What to produce: Every entry that follows should be repeated exactly; drop the images.

[Data entries]
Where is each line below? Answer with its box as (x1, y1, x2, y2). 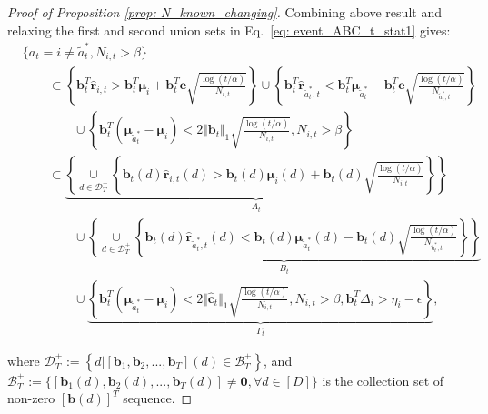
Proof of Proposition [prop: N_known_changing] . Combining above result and (7, 3, 442, 21)
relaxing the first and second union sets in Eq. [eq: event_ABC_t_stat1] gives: (7, 20, 451, 39)
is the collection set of (322, 370, 444, 389)
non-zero (7, 389, 55, 408)
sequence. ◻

Result below:
Where is each line below? Answer with its box as (x1, y1, x2, y2). 
Proof of Proposition [prop: N_known_changing] . Combining above result and (7, 3, 442, 21)
relaxing the first and second union sets in Eq. [eq: event_ABC_t_stat1] gives: (7, 20, 451, 39)
is the collection set of (322, 370, 444, 389)
non-zero (7, 389, 55, 408)
sequence. ◻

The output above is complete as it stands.